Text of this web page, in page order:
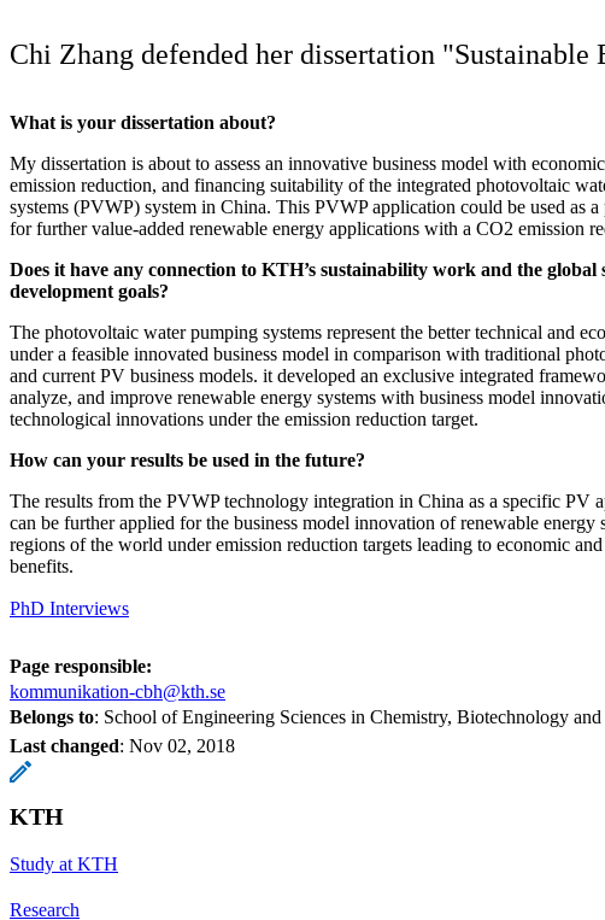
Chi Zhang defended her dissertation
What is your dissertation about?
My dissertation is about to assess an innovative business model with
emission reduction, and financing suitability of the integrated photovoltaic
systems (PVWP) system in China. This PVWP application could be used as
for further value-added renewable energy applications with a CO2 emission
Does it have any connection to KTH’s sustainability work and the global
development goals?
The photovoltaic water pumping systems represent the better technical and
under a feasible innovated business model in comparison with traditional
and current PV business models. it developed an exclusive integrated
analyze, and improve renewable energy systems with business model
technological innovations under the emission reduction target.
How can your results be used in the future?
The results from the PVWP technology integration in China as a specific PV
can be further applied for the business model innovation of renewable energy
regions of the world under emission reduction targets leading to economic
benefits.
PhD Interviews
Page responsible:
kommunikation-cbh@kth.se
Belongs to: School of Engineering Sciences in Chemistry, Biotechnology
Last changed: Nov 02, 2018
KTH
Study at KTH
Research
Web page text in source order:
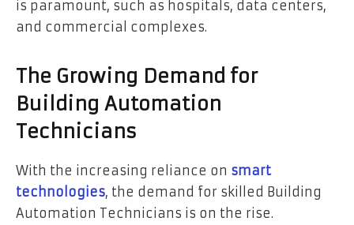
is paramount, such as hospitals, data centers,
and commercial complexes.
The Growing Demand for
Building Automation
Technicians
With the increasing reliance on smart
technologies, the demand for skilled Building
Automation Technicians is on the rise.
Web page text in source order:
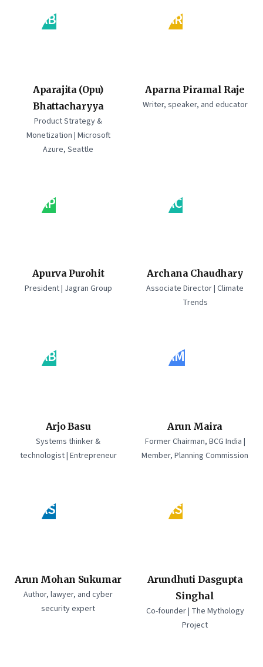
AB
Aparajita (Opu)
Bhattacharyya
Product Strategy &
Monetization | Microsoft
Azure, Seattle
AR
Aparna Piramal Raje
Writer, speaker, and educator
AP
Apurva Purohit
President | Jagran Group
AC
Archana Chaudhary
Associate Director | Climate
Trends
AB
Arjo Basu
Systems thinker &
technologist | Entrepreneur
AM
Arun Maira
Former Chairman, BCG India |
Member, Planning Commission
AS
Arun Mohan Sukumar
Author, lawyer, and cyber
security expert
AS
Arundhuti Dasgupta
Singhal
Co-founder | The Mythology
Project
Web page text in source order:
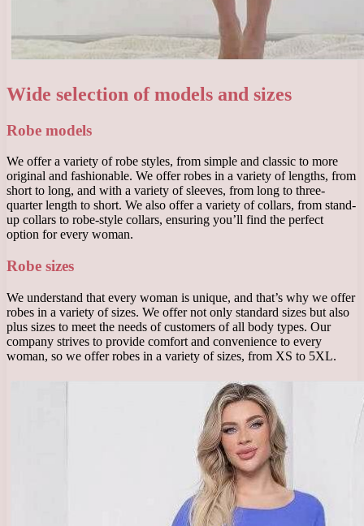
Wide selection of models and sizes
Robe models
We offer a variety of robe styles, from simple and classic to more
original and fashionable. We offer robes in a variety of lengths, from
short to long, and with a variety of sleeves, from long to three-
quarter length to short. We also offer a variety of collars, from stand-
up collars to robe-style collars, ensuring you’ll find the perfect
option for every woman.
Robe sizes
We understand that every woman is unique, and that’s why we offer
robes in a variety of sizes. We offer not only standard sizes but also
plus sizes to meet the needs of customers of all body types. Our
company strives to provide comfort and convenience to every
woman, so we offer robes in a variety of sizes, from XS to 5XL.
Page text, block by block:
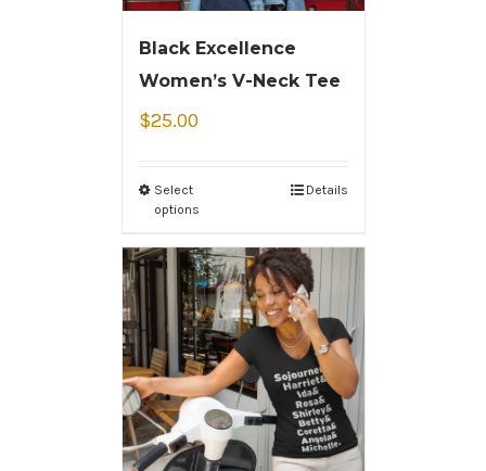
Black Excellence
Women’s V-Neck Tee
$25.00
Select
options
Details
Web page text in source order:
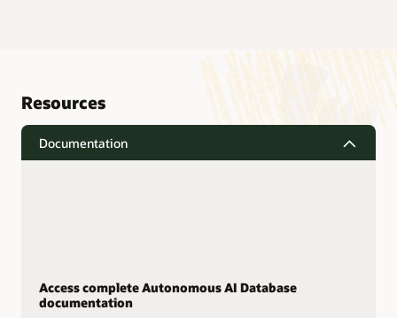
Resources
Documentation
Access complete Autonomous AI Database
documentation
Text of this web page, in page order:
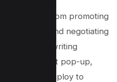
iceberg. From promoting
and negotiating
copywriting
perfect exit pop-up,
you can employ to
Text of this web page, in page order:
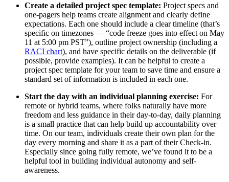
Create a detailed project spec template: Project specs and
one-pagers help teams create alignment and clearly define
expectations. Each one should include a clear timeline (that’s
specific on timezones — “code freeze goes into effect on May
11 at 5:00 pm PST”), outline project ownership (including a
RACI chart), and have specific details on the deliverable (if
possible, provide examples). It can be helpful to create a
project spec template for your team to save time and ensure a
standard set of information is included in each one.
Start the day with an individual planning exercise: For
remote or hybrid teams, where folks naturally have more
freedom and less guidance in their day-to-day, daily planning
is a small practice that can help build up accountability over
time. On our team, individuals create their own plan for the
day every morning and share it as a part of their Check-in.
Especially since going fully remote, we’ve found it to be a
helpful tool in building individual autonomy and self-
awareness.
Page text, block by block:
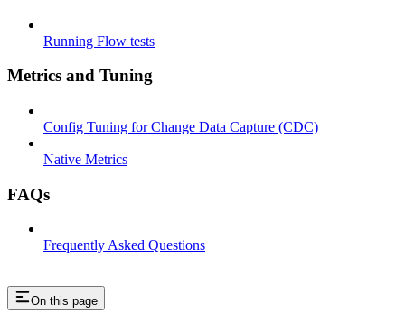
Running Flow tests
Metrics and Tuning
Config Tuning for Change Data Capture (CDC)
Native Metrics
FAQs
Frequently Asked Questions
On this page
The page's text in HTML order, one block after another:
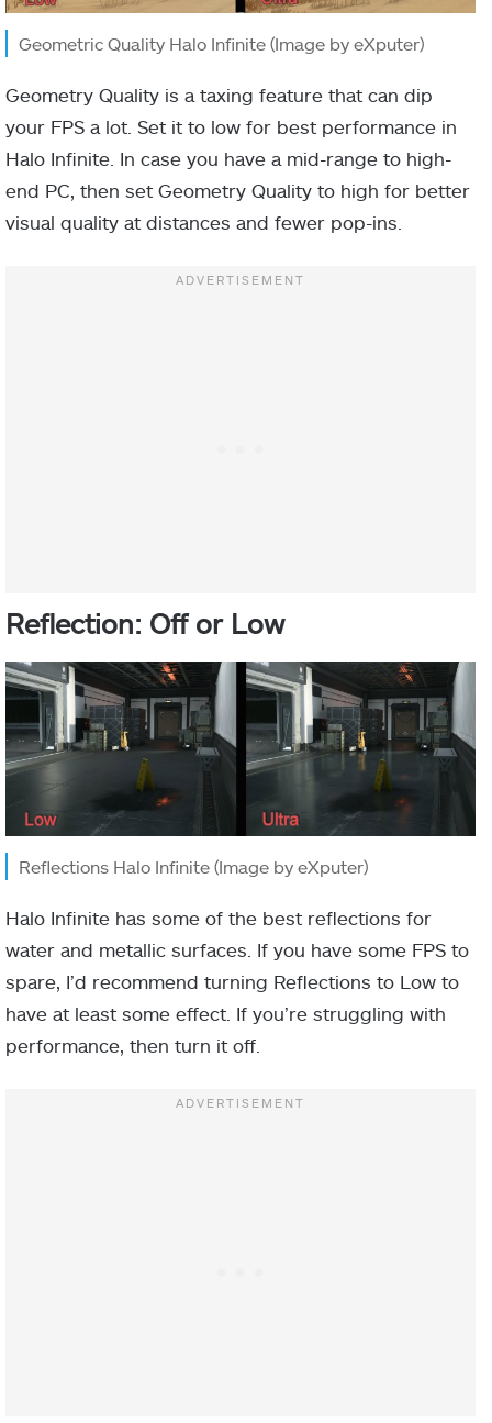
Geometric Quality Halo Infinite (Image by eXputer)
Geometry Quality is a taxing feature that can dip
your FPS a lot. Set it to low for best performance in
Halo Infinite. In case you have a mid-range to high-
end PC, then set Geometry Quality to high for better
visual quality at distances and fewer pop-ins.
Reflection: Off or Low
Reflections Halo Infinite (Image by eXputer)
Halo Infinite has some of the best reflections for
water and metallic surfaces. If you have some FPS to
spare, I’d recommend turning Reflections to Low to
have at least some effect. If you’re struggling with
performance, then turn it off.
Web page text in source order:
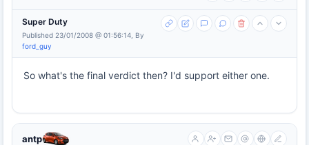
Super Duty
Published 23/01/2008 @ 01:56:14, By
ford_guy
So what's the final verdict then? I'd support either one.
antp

Task prompt -
Write out exactly the lines above between the one with "woman, so we" and the one with "one-pagers help teams", inclusive, with pictures left out.

Answer for this exercise -
woman, so we offer robes in a variety of sizes, from XS to 5XL.
Page text, block by block:
Black Excellence
Women’s V-Neck Tee
$25.00
Select
options
Details
Web page text in source order:
Resources
Documentation
Access complete Autonomous AI Database
documentation
Text of this web page, in page order:
iceberg. From promoting
and negotiating
copywriting
perfect exit pop-up,
you can employ to
Text of this web page, in page order:
Create a detailed project spec template: Project specs and
one-pagers help teams create alignment and clearly define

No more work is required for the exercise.